The problem is this: All standard equipment just follows DHCP procedure, and as long as there has been no sensed linkdown (possible change of network), the client will never do a new full DHCP discover/acknowledge procedure while the current DHCP lease is valid - it will only try a DHCP renew (Which is not enough for DHCP authentication).
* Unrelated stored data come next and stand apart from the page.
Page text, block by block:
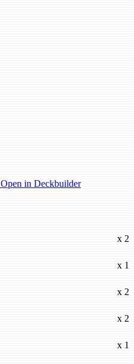
Open in Deckbuilder
x 2
x 1
x 2
x 2
x 1
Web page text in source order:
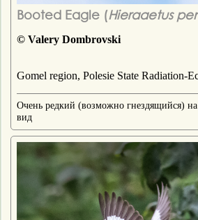
Booted Eagle (Hieraaetus
© Valery Dombrovski
Gomel region, Polesie State Radiation-
Очень редкий (возможно гнездящийся) на
вид
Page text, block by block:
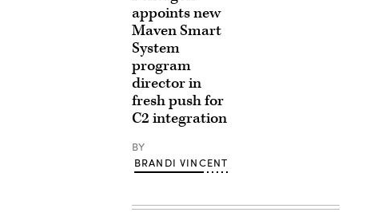
appoints new
Maven Smart
System
program
director in
fresh push for
C2 integration
BY
BRANDI VINCENT
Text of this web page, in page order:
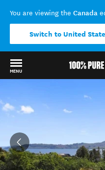
You are viewing the Canada
Switch to United
MENU
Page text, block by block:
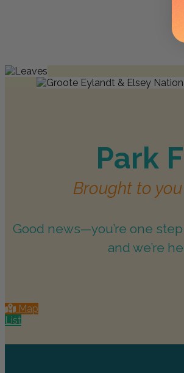
Park
Brought to
Good news—you’re one
and we’re
Map
List
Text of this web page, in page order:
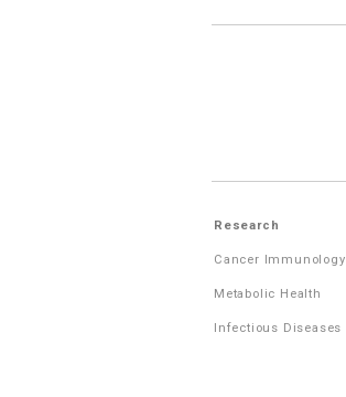
Research
Cancer Immunology
Metabolic Health
Infectious Diseases
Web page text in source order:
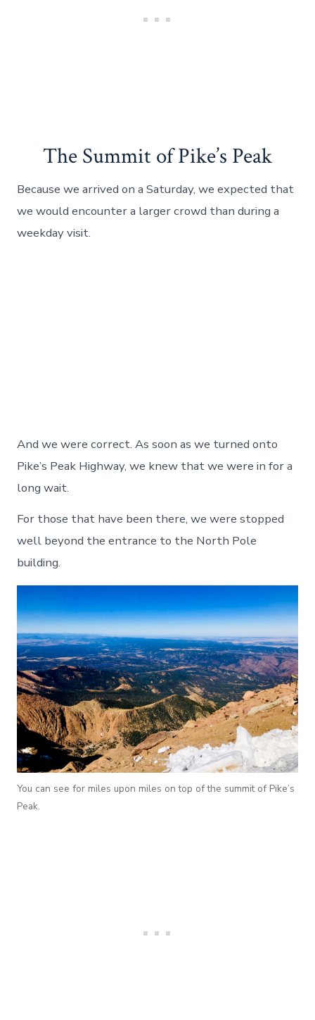
The Summit of Pike’s Peak
Because we arrived on a Saturday, we expected that
we would encounter a larger crowd than during a
weekday visit.
And we were correct. As soon as we turned onto
Pike’s Peak Highway, we knew that we were in for a
long wait.
For those that have been there, we were stopped
well beyond the entrance to the North Pole
building.
You can see for miles upon miles on top of the summit of Pike’s
Peak.
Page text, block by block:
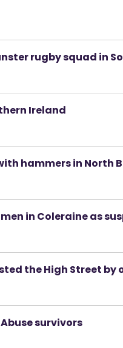
rugby squad in
Ireland
hammers in North
in Coleraine as
the High Street by
survivors
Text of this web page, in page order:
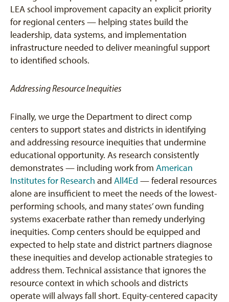
LEA school improvement capacity an explicit priority
for regional centers — helping states build the
leadership, data systems, and implementation
infrastructure needed to deliver meaningful support
to identified schools.
Addressing Resource Inequities
Finally, we urge the Department to direct comp
centers to support states and districts in identifying
and addressing resource inequities that undermine
educational opportunity. As research consistently
demonstrates — including work from American
Institutes for Research and All4Ed — federal resources
alone are insufficient to meet the needs of the lowest-
performing schools, and many states’ own funding
systems exacerbate rather than remedy underlying
inequities. Comp centers should be equipped and
expected to help state and district partners diagnose
these inequities and develop actionable strategies to
address them. Technical assistance that ignores the
resource context in which schools and districts
operate will always fall short. Equity-centered capacity
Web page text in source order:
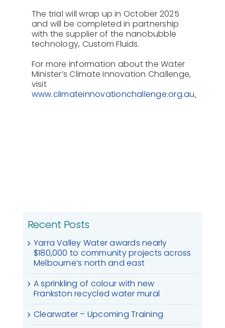
The trial will wrap up in October 2025
and will be completed in partnership
with the supplier of the nanobubble
technology, Custom Fluids.
For more information about the Water
Minister’s Climate Innovation Challenge,
visit
www.climateinnovationchallenge.org.au.
Recent Posts
Yarra Valley Water awards nearly
$180,000 to community projects across
Melbourne’s north and east
A sprinkling of colour with new
Frankston recycled water mural
Clearwater – Upcoming Training
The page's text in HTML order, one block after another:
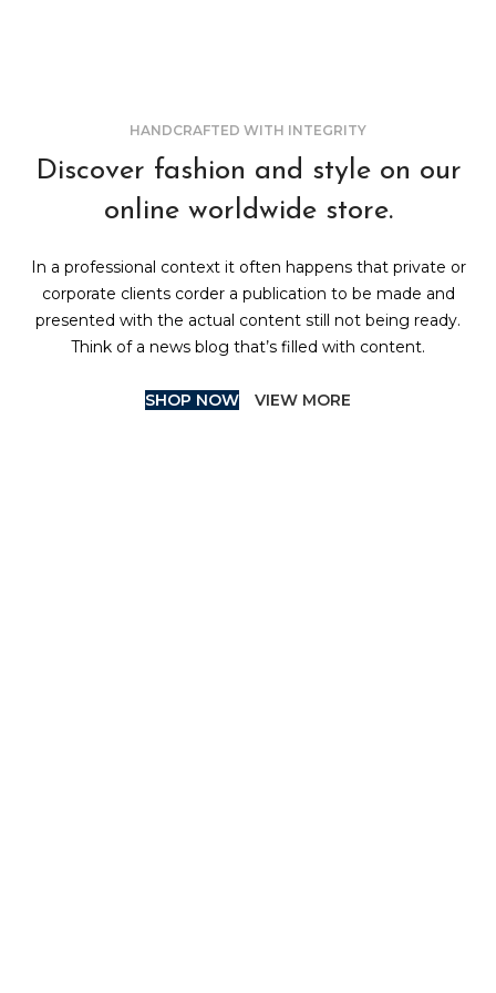
HANDCRAFTED WITH INTEGRITY
Discover fashion and style on our
online worldwide store.
In a professional context it often happens that private or
corporate clients corder a publication to be made and
presented with the actual content still not being ready.
Think of a news blog that’s filled with content.
SHOP NOW VIEW MORE
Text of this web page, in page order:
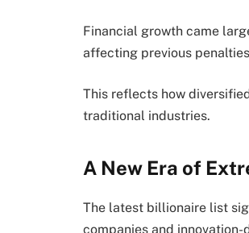
Financial growth came
affecting previous
This reflects how
traditional industries.
A New Era of
The latest billionaire list
companies and
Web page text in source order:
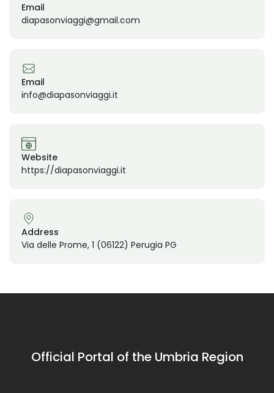
Email
diapasonviaggi@gmail.com
Email
info@diapasonviaggi.it
Website
https://diapasonviaggi.it
Address
Via delle Prome, 1 (06122) Perugia PG
Official Portal of the Umbria Region
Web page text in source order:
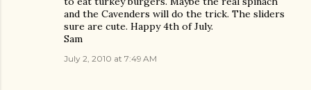
and the Cavenders will do the trick. The sliders
sure are cute. Happy 4th of July.
Sam
July 2, 2010 at 7:49 AM
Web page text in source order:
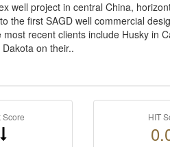
well project in central China,
the first SAGD well commercial
recent clients include Husky in
on their..
Score HIT
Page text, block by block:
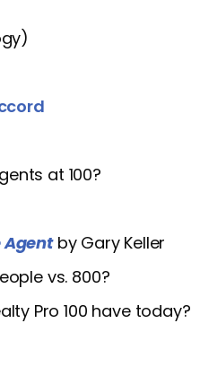
at 100?
Agentby Gary Keller
vs. 800?
Pro 100 have today?
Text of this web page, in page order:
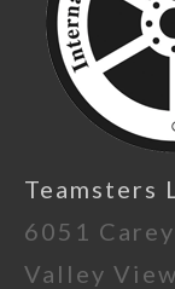
Teamsters
6051
Valley
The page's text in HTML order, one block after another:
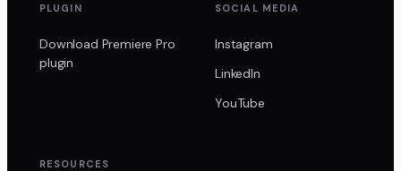
PLUGIN
Download Premiere Pro
plugin
SOCIAL MEDIA
Instagram
LinkedIn
YouTube
RESOURCES
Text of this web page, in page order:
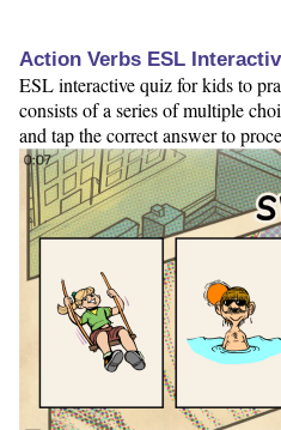
Action Verbs ESL
ESL interactive quiz for kids to
consists of a series of multiple
and tap the correct answer to
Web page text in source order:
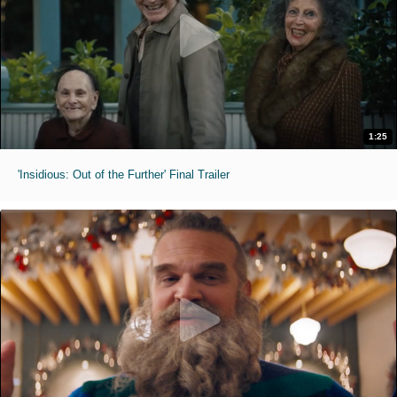
1:25
'Insidious: Out of the Further' Final Trailer
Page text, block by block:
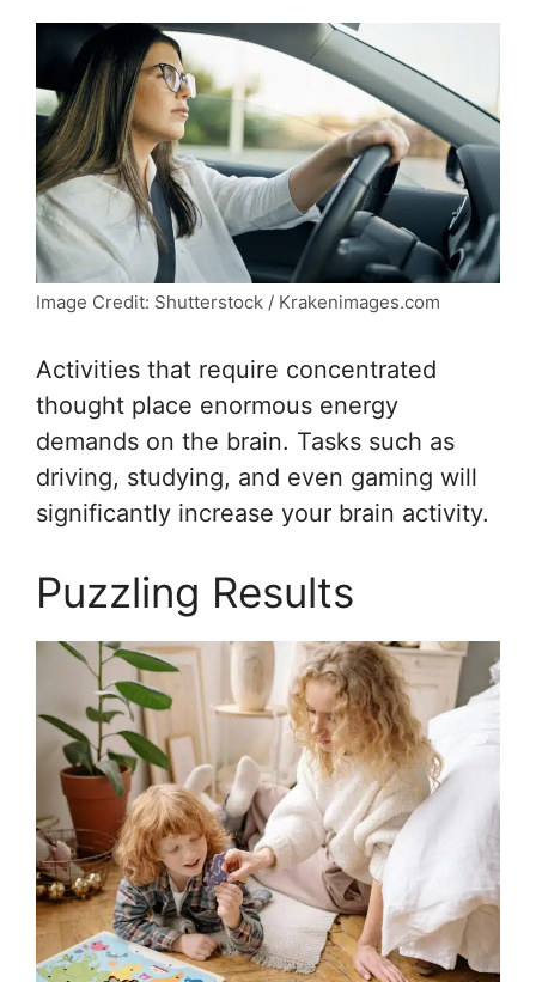
Image Credit: Shutterstock / Krakenimages.com
Activities that require concentrated
thought place enormous energy
demands on the brain. Tasks such as
driving, studying, and even gaming will
significantly increase your brain activity.
Puzzling Results
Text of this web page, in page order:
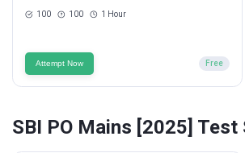
100 100 1 Hour
Attempt Now Free
SBI PO Mains [2025] Test
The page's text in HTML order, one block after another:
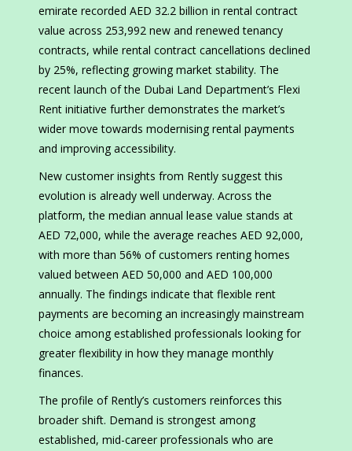
emirate recorded AED 32.2 billion in rental contract
value across 253,992 new and renewed tenancy
contracts, while rental contract cancellations declined
by 25%, reflecting growing market stability. The
recent launch of the Dubai Land Department’s Flexi
Rent initiative further demonstrates the market’s
wider move towards modernising rental payments
and improving accessibility.
New customer insights from Rently suggest this
evolution is already well underway. Across the
platform, the median annual lease value stands at
AED 72,000, while the average reaches AED 92,000,
with more than 56% of customers renting homes
valued between AED 50,000 and AED 100,000
annually. The findings indicate that flexible rent
payments are becoming an increasingly mainstream
choice among established professionals looking for
greater flexibility in how they manage monthly
finances.
The profile of Rently’s customers reinforces this
broader shift. Demand is strongest among
established, mid-career professionals who are
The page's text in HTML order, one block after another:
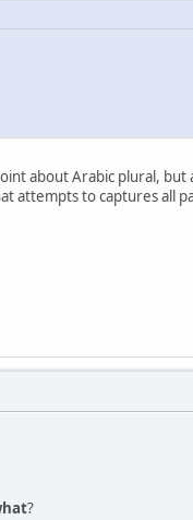
attempts to captures all
?
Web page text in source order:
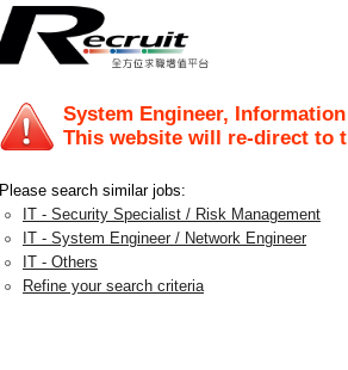
System Engineer,
This website will re-direct to
Please search similar jobs:
IT - Security Specialist / Risk Management
IT - System Engineer / Network Engineer
IT - Others
Refine your search criteria
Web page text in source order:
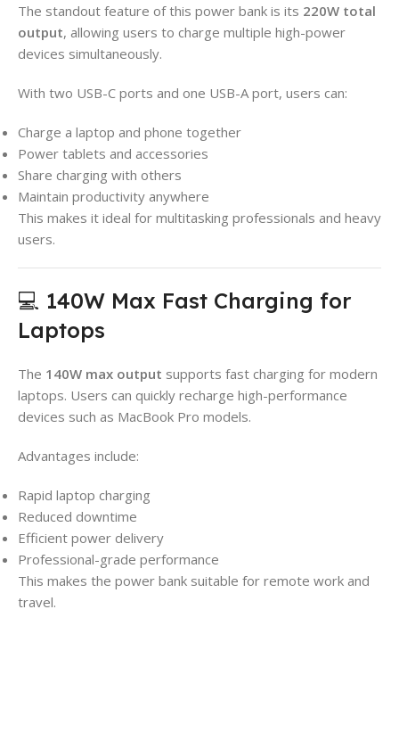
The standout feature of this power bank is its 220W total
output, allowing users to charge multiple high-power
devices simultaneously.
With two USB-C ports and one USB-A port, users can:
Charge a laptop and phone together
Power tablets and accessories
Share charging with others
Maintain productivity anywhere
This makes it ideal for multitasking professionals and heavy
users.
💻 140W Max Fast Charging for
Laptops
The 140W max output supports fast charging for modern
laptops. Users can quickly recharge high-performance
devices such as MacBook Pro models.
Advantages include:
Rapid laptop charging
Reduced downtime
Efficient power delivery
Professional-grade performance
This makes the power bank suitable for remote work and
travel.
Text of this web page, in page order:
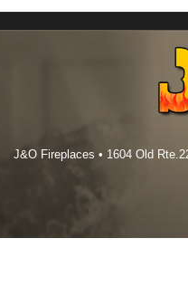
J&O Fireplaces • 1604 Old
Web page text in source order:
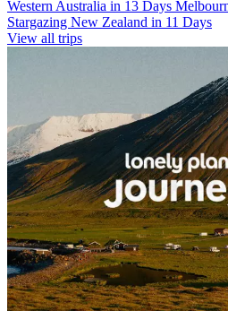
Western Australia in 13 Days
Stargazing New Zealand in 11 Days
View all trips
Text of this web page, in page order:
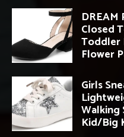
DREAM
Closed
Toddler
Flower
Girls
Kid/Big
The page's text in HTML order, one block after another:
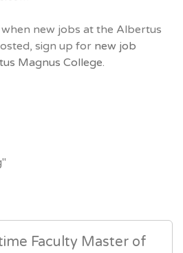
when new jobs at the Albertus
sign up for new job
Magnus College.
Faculty Master of
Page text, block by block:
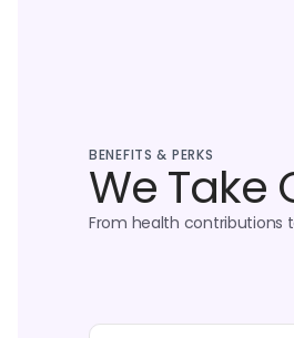
BENEFITS & PERKS
We Take
From health contributions
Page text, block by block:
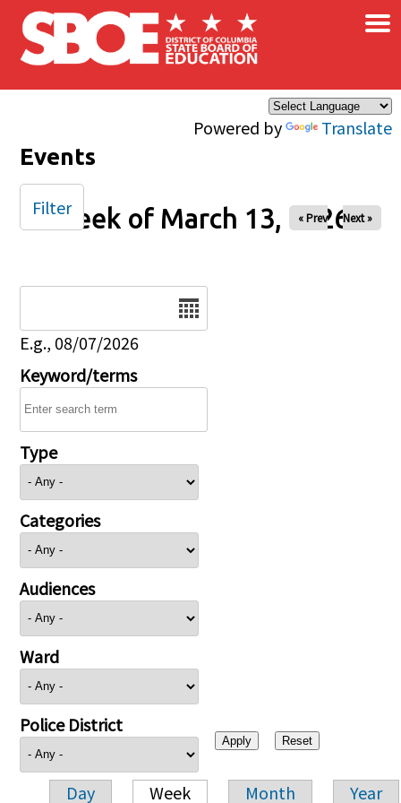
Skip to main content
Powered by Translate
×
Events
Week of March 13, 2026
« Prev Next »
E.g., 08/07/2026
Keyword/terms
Type
Categories
Audiences
Ward
Police District
Day Week Month Year
Filter
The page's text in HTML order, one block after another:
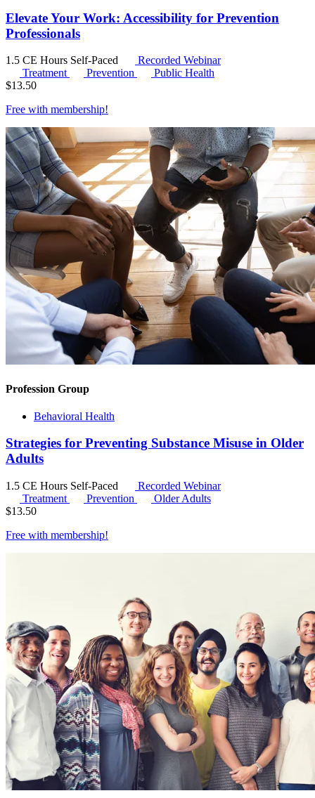
Elevate Your Work: Accessibility for Prevention
Professionals
1.5 CE Hours Self-Paced
Recorded Webinar
Treatment
Prevention
Public Health
$13.50
Free with membership!
Profession Group
Behavioral Health
Strategies for Preventing Substance Misuse in Older
Adults
1.5 CE Hours Self-Paced
Recorded Webinar
Treatment
Prevention
Older Adults
$13.50
Free with membership!
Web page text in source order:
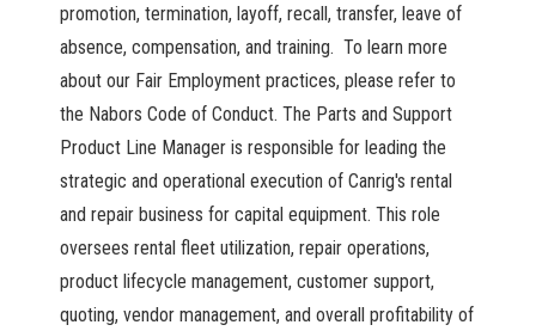
promotion, termination, layoff, recall, transfer, leave of
absence, compensation, and training. To learn more
about our Fair Employment practices, please refer to
the Nabors Code of Conduct. The Parts and Support
Product Line Manager is responsible for leading the
strategic and operational execution of Canrig's rental
and repair business for capital equipment. This role
oversees rental fleet utilization, repair operations,
product lifecycle management, customer support,
quoting, vendor management, and overall profitability of
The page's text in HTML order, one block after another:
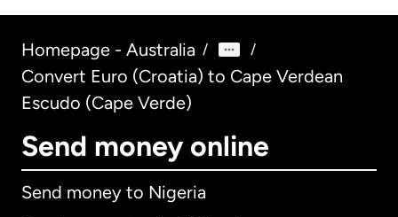
Homepage - Australia / /
Convert Euro (Croatia) to Cape Verdean
Escudo (Cape Verde)
Send money online
Send money to Nigeria
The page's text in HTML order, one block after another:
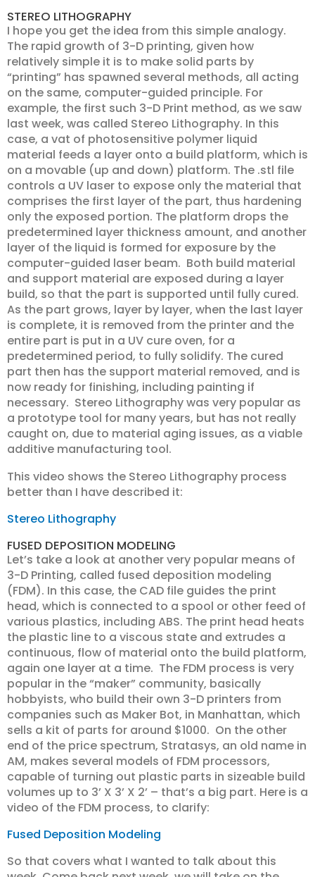
STEREO LITHOGRAPHY
I hope you get the idea from this simple analogy.
The rapid growth of 3-D printing, given how
relatively simple it is to make solid parts by
“printing” has spawned several methods, all acting
on the same, computer-guided principle. For
example, the first such 3-D Print method, as we saw
last week, was called Stereo Lithography. In this
case, a vat of photosensitive polymer liquid
material feeds a layer onto a build platform, which is
on a movable (up and down) platform. The .stl file
controls a UV laser to expose only the material that
comprises the first layer of the part, thus hardening
only the exposed portion. The platform drops the
predetermined layer thickness amount, and another
layer of the liquid is formed for exposure by the
computer-guided laser beam. Both build material
and support material are exposed during a layer
build, so that the part is supported until fully cured.
As the part grows, layer by layer, when the last layer
is complete, it is removed from the printer and the
entire part is put in a UV cure oven, for a
predetermined period, to fully solidify. The cured
part then has the support material removed, and is
now ready for finishing, including painting if
necessary. Stereo Lithography was very popular as
a prototype tool for many years, but has not really
caught on, due to material aging issues, as a viable
additive manufacturing tool.
This video shows the Stereo Lithography process
better than I have described it:
Stereo Lithography
FUSED DEPOSITION MODELING
Let’s take a look at another very popular means of
3-D Printing, called fused deposition modeling
(FDM). In this case, the CAD file guides the print
head, which is connected to a spool or other feed of
various plastics, including ABS. The print head heats
the plastic line to a viscous state and extrudes a
continuous, flow of material onto the build platform,
again one layer at a time. The FDM process is very
popular in the “maker” community, basically
hobbyists, who build their own 3-D printers from
companies such as Maker Bot, in Manhattan, which
sells a kit of parts for around $1000. On the other
end of the price spectrum, Stratasys, an old name in
AM, makes several models of FDM processors,
capable of turning out plastic parts in sizeable build
volumes up to 3’ X 3’ X 2’ – that’s a big part. Here is a
video of the FDM process, to clarify:
Fused Deposition Modeling
So that covers what I wanted to talk about this
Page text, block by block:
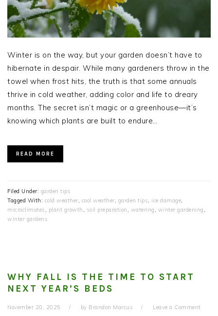
Winter is on the way, but your garden doesn’t have to
hibernate in despair. While many gardeners throw in the
towel when frost hits, the truth is that some annuals
thrive in cold weather, adding color and life to dreary
months. The secret isn’t magic or a greenhouse—it’s
knowing which plants are built to endure…
READ MORE
Filed Under: garden tips
Tagged With: cold weather cool weather garden tips ice damage
microclimates
plant growth soil preparation watering winter gardening
winter gardens
WHY FALL IS THE TIME TO START
NEXT YEAR’S BEDS
November 20, 2025 by Brandon Marcus Leave a Comment
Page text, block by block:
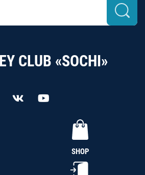
CLUB «SOCHI»
SHOP
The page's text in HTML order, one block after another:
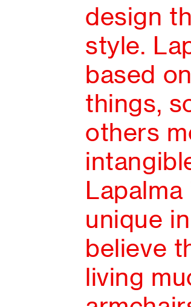
design
style.
based
things,
others
unique
believe
living
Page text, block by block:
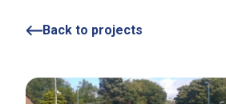
Back to projects
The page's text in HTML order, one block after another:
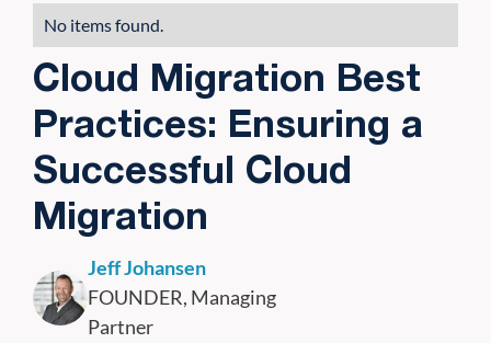
No items found.
Cloud Migration Best
Practices: Ensuring a
Successful Cloud
Migration
Jeff Johansen
FOUNDER, Managing
Partner
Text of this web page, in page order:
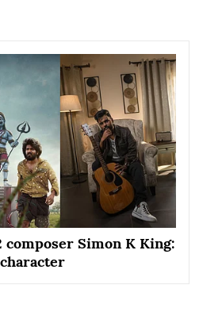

THe ISPs router however is specifically configured to either never do renews (always full discover), or have a gateway monitor that triggers a full discover cycle. But most likely it also senses the “linkdown” and just does a full DHCP discover. But a bridgemode router might not relay the linkdown to the device behind it, and then you have the problem
@stephenw10 Can you think of some custom DHCP settings in pfSense that will have pfSense do a full dhcp discover cycle on a gateway action trigger?
But really: You should contact the ISP and have the look into the outages - as they are likely also seen/present on ports in their devices.
-
@stephenw10 Yes. When I do "Release WAN/Renew WAN" from Status/Interfaces the connection is restored.
I have tried to find things in the logs without success (or knowing where to look...)
For example, when I go to Status/System Logs/DHCP and filter for "WARN" in the message I get mostly stuff about multi-threading and queue size.
-
Hmm, so since the link never actually goes down the dhclient is never re-fired.
You could just set a much shorter DHCP lease. If it fails to renew it should eventually try discover. And you can set the number of times it tries that I believe.
-
@stephenw10 Yeah, that could be a “workaround”.
But the timers under DHCP advanced configuration is requested leasetimes. Does that mean pfSense will use those settings regardless of the DHCP servers returned leasetime (if it does not grant/honour the clients request)?
Setting the leasetime to fx. 10 minuttes should make sure that pfSense is never more than < 10min from coming back up automatically once the line comes back.
-
The requested time is what is sent to the server in the request. But it can ignore that and send you a much longer lease. Any many will do that.
-
@stephenw10 I will double check the next time the connection goes down, but I'm fairly certain that when I went to Status/Interfaces WAN Interface to do "Release WAN", Status and DHCP both said "up".
If I go to Interfaces/WAN DHCP Client Configuration these are my current settings:
-
You can put
dhcp-lease-time XXX
in the Send Options field to request that from the server.You can put
supersede dhcp-lease-time XXX
in the Option Modifiers field to ignore whatever lease time the server sends you and use that instead. Obviously that should always be less than the lease time the server sends. -
@Gertjan Thank you for your advice. My connection seems stable for now after some work by the leased line owner.
-
@stephenw10 Thank you for your help with this.
-
@keyser Thank you for your help with this.